Father Le Bihan is stating here that the moral truths and teachings that he discovered among the Zulu and Basotho [11] illustrate without a doubt that, like the other nations they were heirs of the primitive revelation offered to the human race from its very inception. That is why, he says, it is easy to preach the Gospel to the Basotho. They immediately recognize it as a truth they always believed. Father had already written at the beginning of his article: “The proof that our words find an echo here is the fact that this word brought about the conversion of a large number. This paganism that seems to be nothing more than a heap of superstitious and immoral practices [according to his young confrere], conceals some basic elements that bear the genuine stamp of an enlightenment or a knowledge left in their souls by the One who created all of us and brought us into this world. That is why when the word of the one sent by God falls upon it, it is received not as something foreign, but as if it belonged, speaking a language which is understood […] Every missionary welcomed in the midst of a people, no matter how Kaffir it might be in its beliefs and its customs [here again an allusion to his confrere’s way of speaking], should not fear that his words fall into a void. On the contrary, it falls like the water of life-giving rain upon the soil in whose depths there is a hidden seed, planted there by the hand of the Divine Creator. The work consists in removing all the undergrowth and turning over the soil”.

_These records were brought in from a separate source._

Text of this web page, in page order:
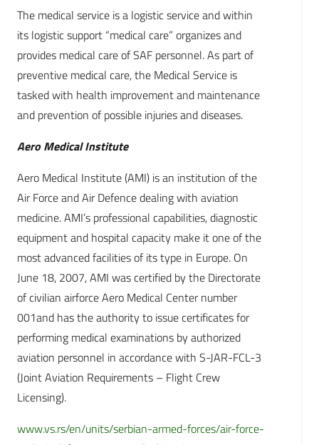
The medical service is a logistic service and within
its logistic support “medical care” organizes and
provides medical care of SAF personnel. As part of
preventive medical care, the Medical Service is
tasked with health improvement and maintenance
and prevention of possible injuries and diseases.
Aero Medical Institute
Aero Medical Institute (AMI) is an institution of the
Air Force and Air Defence dealing with aviation
medicine. AMI’s professional capabilities, diagnostic
equipment and hospital capacity make it one of the
most advanced facilities of its type in Europe. On
June 18, 2007, AMI was certified by the Directorate
of civilian airforce Aero Medical Center number
001and has the authority to issue certificates for
performing medical examinations by authorized
aviation personnel in accordance with S-JAR-FCL-3
(Joint Aviation Requirements – Flight Crew
Licensing).
www.vs.rs/en/units/serbian-armed-forces/air-force-
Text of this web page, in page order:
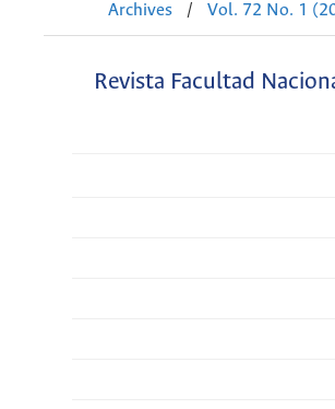
Archives
/ Vol. 72 No. 1
Revista Facultad
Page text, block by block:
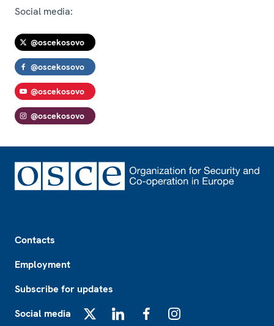
Social media:
@oscekosovo
@oscekosovo
@oscekosovo
@oscekosovo
Contacts
Employment
Subscribe for updates
Social media
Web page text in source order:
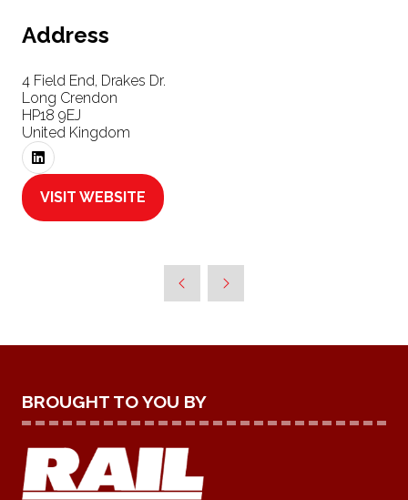
Address
4 Field End, Drakes Dr.
Long Crendon
HP18 9EJ
United Kingdom
VISIT WEBSITE
(OPENS
BROUGHT TO YOU BY
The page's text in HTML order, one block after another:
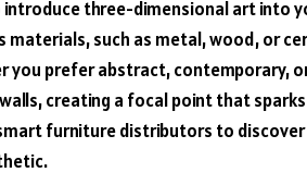
three-dimensional art into
such as metal, wood, or
you prefer abstract, contemporary,
creating a focal point that
furniture distributors to discover
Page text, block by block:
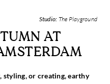
Studio: The Playground
AT
styling, or creating, earthy
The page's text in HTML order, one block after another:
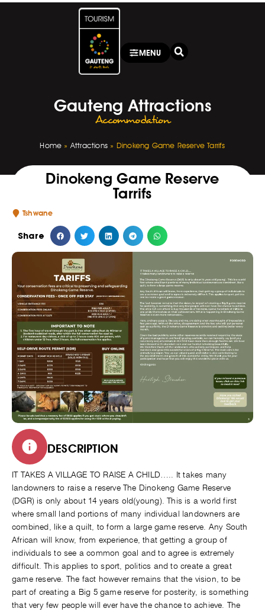
MENU
Gauteng Attractions
Accommodation
Home » Attractions » Dinokeng Game Reserve Tarrifs
Dinokeng Game Reserve
Tarrifs
Tshwane
Share
DESCRIPTION
IT TAKES A VILLAGE TO RAISE A CHILD….. It takes many
landowners to raise a reserve The Dinokeng Game Reserve
(DGR) is only about 14 years old(young). This is a world first
where small land portions of many individual landowners are
combined, like a quilt, to form a large game reserve. Any South
African will know, from experience, that getting a group of
individuals to see a common goal and to agree is extremely
difficult. This applies to sport, politics and to create a great
game reserve. The fact however remains that the vision, to be
part of creating a Big 5 game reserve for posterity, is something
that very few people will ever have the chance to achieve. The
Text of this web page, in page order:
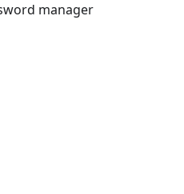
manager
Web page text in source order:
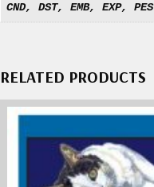
CND, DST, EMB, EXP, PES
RELATED PRODUCTS
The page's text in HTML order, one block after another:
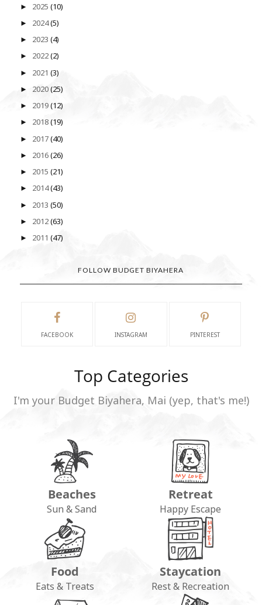
► 2025 (10)
► 2024(5)
► 2023 (4)
► 2022(2)
► 2021 (3)
► 2020(25)
► 2019(12)
► 2018(19)
► 2017(40)
► 2016(26)
► 2015 (21)
► 2014(43)
► 2013 (50)
► 2012(63)
► 2011 (47)
FOLLOW BUDGET BIYAHERA
FACEBOOK INSTAGRAM PINTEREST
Top Categories
I'm your Budget Biyahera, Mai (yep, that's me!)
Beaches
Sun & Sand
Retreat
Happy Escape
Food
Eats & Treats
Staycation
Rest & Recreation
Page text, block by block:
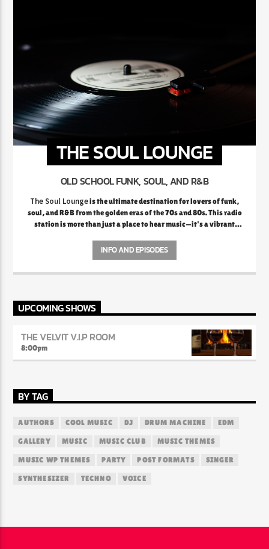
THE SOUL LOUNGE
OLD SCHOOL FUNK, SOUL, AND R&B
The Soul Loungeis the ultimate destination for lovers of funk,
soul, and R&B from the golden eras of the 70s and 80s. This radio
station is more than just a place to hear music—it's a vibrant
generation. From the smooth grooves of Marvin Gaye and Al
Green to the electrifying funk of Earth, Wind & Fire and
Parliament, The Soul Lounge creates an atmosphere where every
listeners back to a time when music was raw, authentic, and
packed with feeling.
INFO AND EPISODES
UPCOMING SHOWS
THE VELVIT V.I.P ROOM
8:00pm
BY TAG
AUTHORS COOL MUSIC DJ DRUM MACHINE EDM
GALLERY MUSIC MUSIC CLUB MUSIC THEMES
MUSIC WP THEMES PARTY POST FORMATS SINGER
SYNTHESIZER TECHNO VOICE
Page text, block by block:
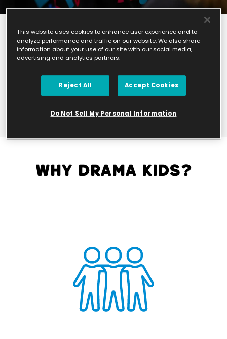
Find your
nearest class
Please take a look at the studios we currently
manage.
Why Drama Kids?
This website uses cookies to enhance user experience and to
analyze performance and traffic on our website. We also share
information about your use of our site with our social media,
advertising and analytics partners.
Reject All Accept Cookies
Do Not Sell My Personal Information
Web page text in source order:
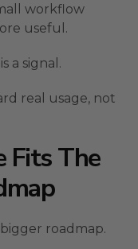
workflow
useful.
a signal.
real usage, not
Fits The
roadmap.
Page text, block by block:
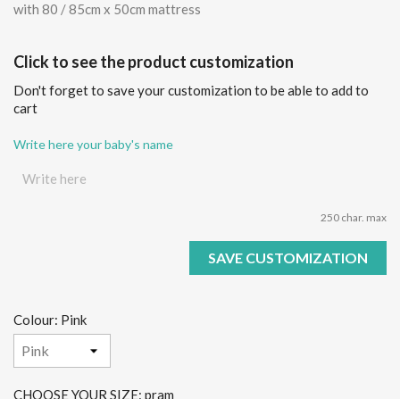
with 80 / 85cm x 50cm mattress
Click to see the product customization
Don't forget to save your customization to be able to add to
cart
Write here your baby's name
250 char. max
SAVE CUSTOMIZATION
Colour: Pink
CHOOSE YOUR SIZE: pram
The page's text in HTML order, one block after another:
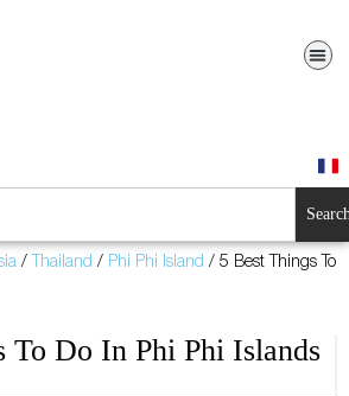
/ Thailand / Phi Phi Island /5 Best Things To
To Do In Phi Phi Islands
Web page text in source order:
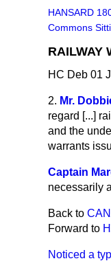
HANSARD
Commons
RAILWAY
HC Deb 01
2. Mr.
regard [...]
and the
warrants
Captain
necessarily
Back to
Forward to
Noticed a
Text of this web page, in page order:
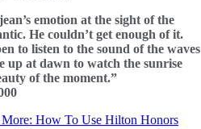
emotion at the sight of the
He couldn’t get enough of it.
to listen to the sound of the waves
up at dawn to watch the sunrise
of the moment.”
How To Use Hilton Honors
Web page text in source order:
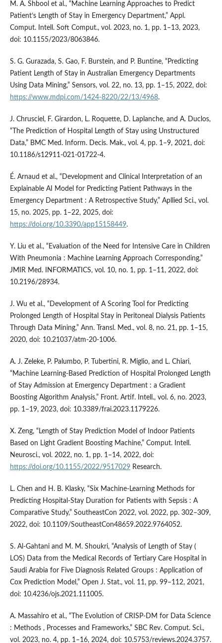
M. A. Shbool et al., “Machine Learning Approaches to Predict
Patient’s Length of Stay in Emergency Department,” Appl.
Comput. Intell. Soft Comput., vol. 2023, no. 1, pp. 1–13, 2023,
doi: 10.1155/2023/8063846.
S. G. Gurazada, S. Gao, F. Burstein, and P. Buntine, “Predicting
Patient Length of Stay in Australian Emergency Departments
Using Data Mining,” Sensors, vol. 22, no. 13, pp. 1–15, 2022, doi:
https://www.mdpi.com/1424-8220/22/13/4968.
J. Chrusciel, F. Girardon, L. Roquette, D. Laplanche, and A. Duclos,
“The Prediction of Hospital Length of Stay using Unstructured
Data,” BMC Med. Inform. Decis. Mak., vol. 4, pp. 1–9, 2021, doi:
10.1186/s12911-021-01722-4.
É. Arnaud et al., “Development and Clinical Interpretation of an
Explainable AI Model for Predicting Patient Pathways in the
Emergency Department : A Retrospective Study,” Apllied Sci., vol.
15, no. 2025, pp. 1–22, 2025, doi:
https://doi.org/10.3390/app15158449.
Y. Liu et al., “Evaluation of the Need for Intensive Care in Children
With Pneumonia : Machine Learning Approach Corresponding,”
JMIR Med. INFORMATICS, vol. 10, no. 1, pp. 1–11, 2022, doi:
10.2196/28934.
J. Wu et al., “Development of A Scoring Tool for Predicting
Prolonged Length of Hospital Stay in Peritoneal Dialysis Patients
Through Data Mining,” Ann. Transl. Med., vol. 8, no. 21, pp. 1–15,
2020, doi: 10.21037/atm-20-1006.
A. J. Zeleke, P. Palumbo, P. Tubertini, R. Miglio, and L. Chiari,
“Machine Learning-Based Prediction of Hospital Prolonged Length
of Stay Admission at Emergency Department : a Gradient
Boosting Algorithm Analysis,” Front. Artif. Intell., vol. 6, no. 2023,
pp. 1–19, 2023, doi: 10.3389/frai.2023.1179226.
X. Zeng, “Length of Stay Prediction Model of Indoor Patients
Based on Light Gradient Boosting Machine,” Comput. Intell.
Neurosci., vol. 2022, no. 1, pp. 1–14, 2022, doi:
https://doi.org/10.1155/2022/9517029Research.
L. Chen and H. B. Klasky, “Six Machine-Learning Methods for
Predicting Hospital-Stay Duration for Patients with Sepsis : A
Comparative Study,” SoutheastCon 2022, vol. 2022, pp. 302–309,
2022, doi: 10.1109/SoutheastCon48659.2022.9764052.
S. Al-Gahtani and M. M. Shoukri, “Analysis of Length of Stay (
LOS) Data from the Medical Records of Tertiary Care Hospital in
Saudi Arabia for Five Diagnosis Related Groups : Application of
Cox Prediction Model,” Open J. Stat., vol. 11, pp. 99–112, 2021,
doi: 10.4236/ojs.2021.111005.
A. Massahiro et al., “The Evolution of CRISP-DM for Data Science
: Methods , Processes and Frameworks,” SBC Rev. Comput. Sci.,
vol. 2023, no. 4, pp. 1–16, 2024, doi: 10.5753/reviews.2024.3757.
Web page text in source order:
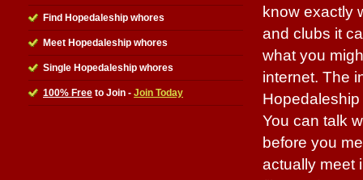
Find Hopedaleship whores
Meet Hopedaleship whores
Single Hopedaleship whores
100% Free to Join - Join Today
know exactly
and clubs it
what you
internet. The
You can talk
before you
actually meet
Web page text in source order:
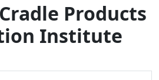
Products
Institute
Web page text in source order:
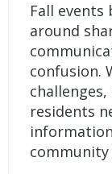
Fall
around
confusion.
residents
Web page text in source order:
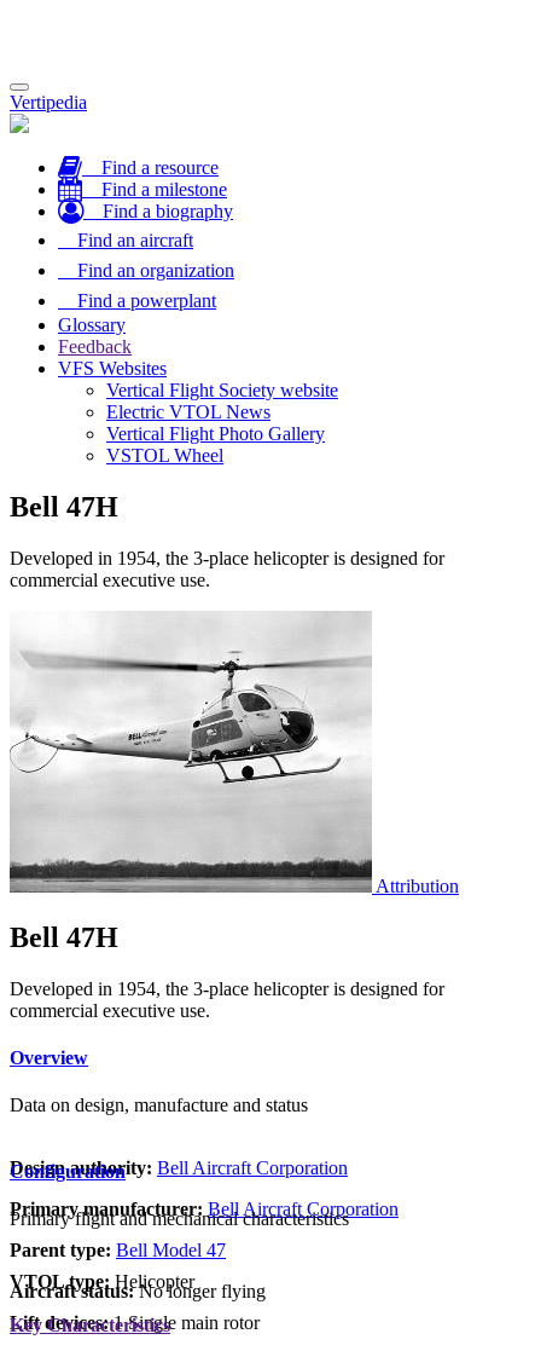
Toggle
navigation
Vertipedia
Find a resource
Find a milestone
Find a biography
Find an aircraft
Find an organization
Find a powerplant
Glossary
Feedback
VFS Websites
Vertical Flight Society website
Electric VTOL News
Vertical Flight Photo Gallery
VSTOL Wheel
Bell 47H
Developed in 1954, the 3-place helicopter is designed for
commercial executive use.
Attribution
Bell 47H
Developed in 1954, the 3-place helicopter is designed for
commercial executive use.
Overview
Data on design, manufacture and status
Design authority: Bell Aircraft Corporation
Primary manufacturer: Bell Aircraft Corporation
Parent type: Bell Model 47
Aircraft status:No longer flying
Configuration
Primary flight and mechanical characteristics
VTOL type: Helicopter
Lift devices: 1 Single main rotor
Key Characteristics
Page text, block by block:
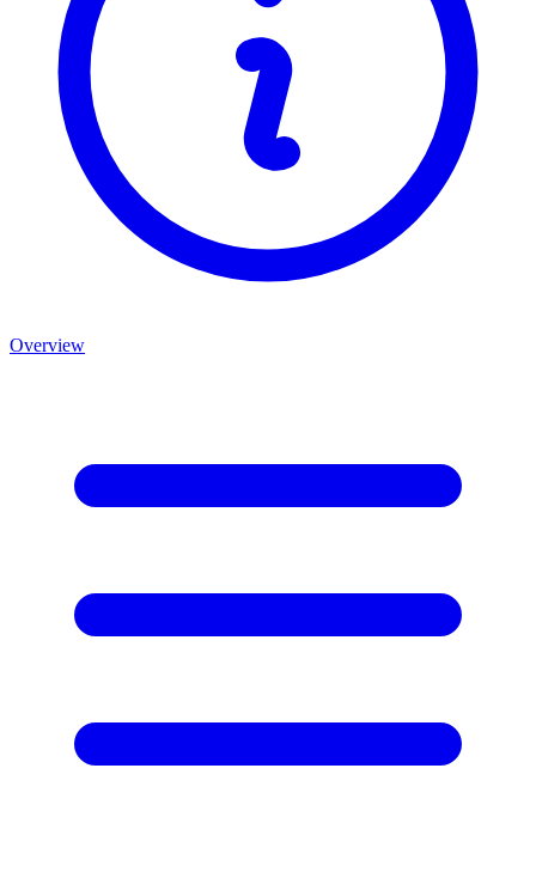
Overview
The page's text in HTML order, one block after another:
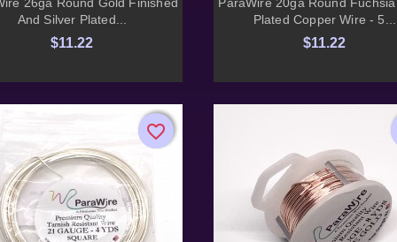
And Silver Plated...
$11.22
Plated Copper Wire - 5...
$11.22
favorite_border
favorite_border
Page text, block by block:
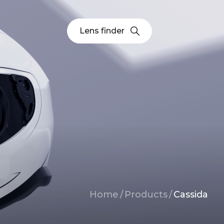
Breadcrumb
Home/ Products/Cassida
Lens finder

Father Le Bihan ends with this advice to young missionaries (he was 64 years old when he wrote this text): “In conclusion, I do dare, therefore, to offer encouragement to the young fathers. Let them have confidence in their mission. The seeds are there in the depth of souls. Their words, falling like the water of a life-giving rain, will cause the seeds to sprout, grow, bear fruit for eternal life, thus fulfilling this prophecy of Isaiah: “Lauda sterilis quae non paris; decanta laudem, et hinni, quae non pariebas: quoniam multi filii desertae magis quam ejus quae habet virum, dicit Dominus. Dilata lacum tentorii tui et pelles tabernaculorum tuorum extende, ne parcas; longos fac funiculos tuos, et clavos tuos consolida” (Isaiah 54:1-2). [12]

It would certainly be possible to find similar texts in the writings of a number of Oblate missionaries at the end of the nineteenth century and the beginning of the twentieth. But the one we quoted here will suffice for our purposes.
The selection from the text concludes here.